MaryLux pisze:Chikita pisze:czitka pisze:Chikita pisze:Z pyska to taki trochę do ryjówki nawet podobny. Może ryjek ?
Piękne! Propozycja Liftera też bardzo ciekawa, ale Ryjek rzeczywiście pasuje bardziej.
Dzięki Chikita, mam Ryjka

.
Mam czuć się matką chrzestną Ryjka?
Ale to się łączy z pomocą w utrzymaniu chrześniaka

No właśnie

.
Chikita, na szczęście dodatkowo chrztu nie będzie, bo jeszcze do tego prezenty okazjonalne, ale spoko. Ryjek już ochrzczony, Przyroda zrobiła to sama, tak mi mówił wczoraj. Że drzewa, iglaki, trawy, pszczoły, a nawet motylki... Bo Godoty to inaczej

.
Tak więc czasem tylko podeślij jakieś robaki, albo ślimaki. Czekamy na pierwszą dostawę, wodę dam radę zorganizować.
Ryjek jest zaszczycony

.
W ramach ciekawostek, sąsiedzi mają żółwia greckiego, już 22 lata mieszka u nich. Od wiosny do jesieni w warzywniaku i jest tam przeszczęśliwy, na zimę zabierany do domu, gdzie pod kaloryferem miał swoje pudło do spania. Czasem się budził, zjadł pomidora, sałatę i spał dalej. Ostatniej jesieni pewnego dnia zniknął w tym ogrodowym warzywniaku.

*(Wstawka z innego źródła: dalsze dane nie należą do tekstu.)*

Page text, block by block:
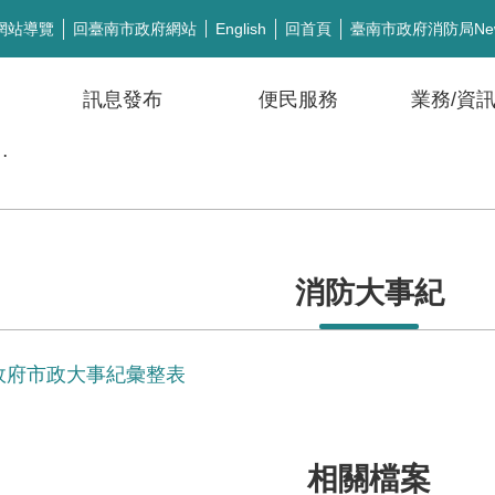
站導覽 回臺南市政府網站 English 回首頁 臺南市政府消防局
訊息發布 便民服務 業務/資
信
消防大事紀
市政大事紀彙整表
相關檔案

Wszyscy szukali, dzieci płakały, że uciekł, że ktoś nie domknął furtki, sąsiedzi własne ogrody przeszukiwali, no rozpacz. Bo bywało, że się rozpędzał...
Przed Wielkanocą w warzywniaku sąsiadka zauważyła wielką, głęboką dziurę. Taką na pół metra. Trochę spulchnioną i rozkopaną, trochę zapapraną błotem, bo padało. Mąż wkłada tam rękę i....

On!!!!Puk!Puk! Budzimy się, wiosna!

Wszyscy się cieszą, pół naszej uliczki odetchnęło z ulgą.
Jak się okazuje, nie tylko Godoty zimują w ogrodach, taki mamy klimat

.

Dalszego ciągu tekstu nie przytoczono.